Dapsone can cause elevated methemoglobin levels particularly in conjunction with methemoglobin‐inducing agents.

5.2 Hematologic Effects

Oral dapsone treatment has produced dose-related hemolysis and hemolytic anemia. Individuals with glucose-6-phosphate dehydrogenase (G6PD) deficiency are more prone to hemolysis with the use of certain drugs. G6PD deficiency is most prevalent in populations of African, South Asian, Middle Eastern, and Mediterranean ancestry.

Some subjects with G6PD deficiency using dapsone gel developed laboratory changes suggestive of hemolysis. There was no evidence of clinically relevant hemolysis or anemia in patients treated with dapsone gel, 5%, including patients who were G6PD deficient.

Discontinue dapsone gel, 5%, if signs and symptoms suggestive of hemolytic anemia occur. Avoid use of dapsone gel, 5% in patients who are taking oral dapsone or antimalarial medications because of the potential for hemolytic reactions.

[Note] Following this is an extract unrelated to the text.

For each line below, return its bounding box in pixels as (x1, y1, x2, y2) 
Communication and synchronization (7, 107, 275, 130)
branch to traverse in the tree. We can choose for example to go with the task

Combination of dapsone gel, 5%, with trimethoprim/sulfamethoxazole (TMP/SMX) may increase the likelihood of hemolysis in patients with G6PD deficiency.

5. 3 Peripheral Neuropathy

Peripheral neuropathy (motor loss and muscle weakness) has been reported with oral dapsone treatment. No events of peripheral neuropathy were observed in clinical trials with topical dapsone gel, 5% treatment.

5. 4 Skin

Skin reactions (toxic epidermal necrolysis, erythema multiforme, morbilliform and scarlatiniform reactions, bullous and exfoliative dermatitis, erythema nodosum, and urticaria) have been reported with oral dapsone treatment. These types of skin reactions were not observed in clinical trials with topical dapsone gel, 5% treatment.

6 ADVERSE REACTIONS

6.1 Clinical Studies Experience

Because clinical trials are conducted under widely varying conditions, adverse reaction rates observed in the clinical trials of a drug cannot be directly compared to rates in the clinical trials of another drug and may not reflect the rates observed in practice.

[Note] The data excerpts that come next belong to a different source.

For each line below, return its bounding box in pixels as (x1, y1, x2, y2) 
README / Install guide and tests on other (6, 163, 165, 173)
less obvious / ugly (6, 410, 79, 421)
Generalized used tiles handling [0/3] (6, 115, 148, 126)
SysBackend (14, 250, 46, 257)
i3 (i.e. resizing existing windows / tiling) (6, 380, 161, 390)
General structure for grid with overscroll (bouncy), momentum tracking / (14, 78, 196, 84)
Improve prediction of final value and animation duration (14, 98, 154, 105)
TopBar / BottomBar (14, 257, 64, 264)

Serious adverse reactions reported in subjects treated with dapsone gel, 5%, during clinical trials included but were not limited to the following:

  • Nervous system/Psychiatric – Suicide attempt, tonic clonic movements.
  • Gastrointestinal – Abdominal pain, severe vomiting, pancreatitis.
  • Other – Severe pharyngitis

In the clinical trials, a total of 12 out of 4032 subjects were reported to have depression (3 of 1660 treated with vehicle and 9 of 2372 treated with dapsone gel, 5%). Psychosis was reported in 2 of 2372 subjects treated with dapsone gel, 5%, and in 0 of 1660 subjects treated with vehicle.

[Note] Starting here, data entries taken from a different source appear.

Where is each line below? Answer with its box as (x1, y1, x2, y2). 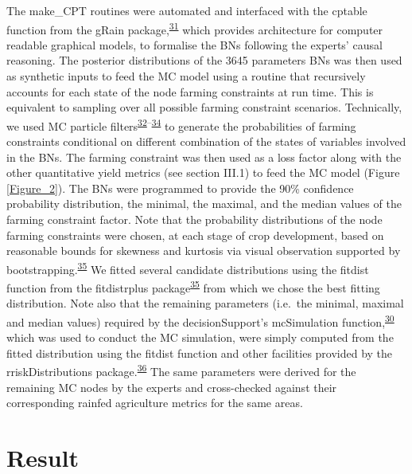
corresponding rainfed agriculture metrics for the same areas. (6, 394, 303, 411)
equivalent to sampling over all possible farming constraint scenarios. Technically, (6, 99, 402, 116)
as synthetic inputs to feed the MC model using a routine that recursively (6, 68, 366, 84)
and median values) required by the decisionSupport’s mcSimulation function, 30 (6, 311, 395, 330)
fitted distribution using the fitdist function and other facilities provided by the (6, 344, 393, 361)
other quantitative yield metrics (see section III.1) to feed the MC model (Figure (6, 164, 400, 181)
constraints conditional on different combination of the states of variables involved (6, 133, 406, 150)
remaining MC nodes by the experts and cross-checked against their (6, 378, 337, 395)

Combined contact sensitization/irritation studies with dapsone gel, 5%, in 253 healthy subjects resulted in at least 3 subjects with moderate erythema. Dapsone gel, 5%, did not induce phototoxicity or photoallergy in human dermal safety studies.

Dapsone gel, 5%, was evaluated for 12 weeks in four controlled trials for local cutaneous events in 1819 subjects. The most common events reported from these studies include oiliness/peeling, dryness, and erythema. These data are shown by severity in Table 1 below.

Table 1 – Application Site Adverse Reactions by Maximum Severity
Dapsone(N=1819) Vehicle(N=1660)
Application Site Event Mild Moderate Severe Mild Moderate Severe
Erythema 9% 5% <1% 9% 6% <1%
Dryness 14% 3% <1% 14% 4% <1%
Oiliness/Peeling 13% 6% <1% 15% 6% <1%

The adverse reactions occurring in at least 1% of subjects in either arm in the four vehicle controlled trials are presented in Table 2.

Table 2 – Adverse Reactions Occurring in at Least 1% of Subjects
DapsoneN=1819 VehicleN=1660
Application Site Reaction NOS 18% 20%
Application Site Dryness 16% 17%
Application Site Erythema 13% 14%
Application Site Burning 1% 2%
Application Site Pruritus 1% 1%
Pyrexia 1% 1%
Nasopharyngitis 5% 6%
Upper Respiratory Tract Inf. NOS 3% 3%
Sinusitis NOS 2% 1%
Influenza 1% 1%
Pharyngitis 2% 2%
Cough 2% 2%
Joint Sprain 1% 1%
Headache NOS 4% 4%

NOS = Not otherwise specified

One subject treated with dapsone gel in the clinical trials had facial swelling which led to discontinuation of medication.

In addition, 486 subjects were evaluated in a 12 month safety trial. The adverse event profile in this trial was consistent with that observed in the vehicle-controlled trials.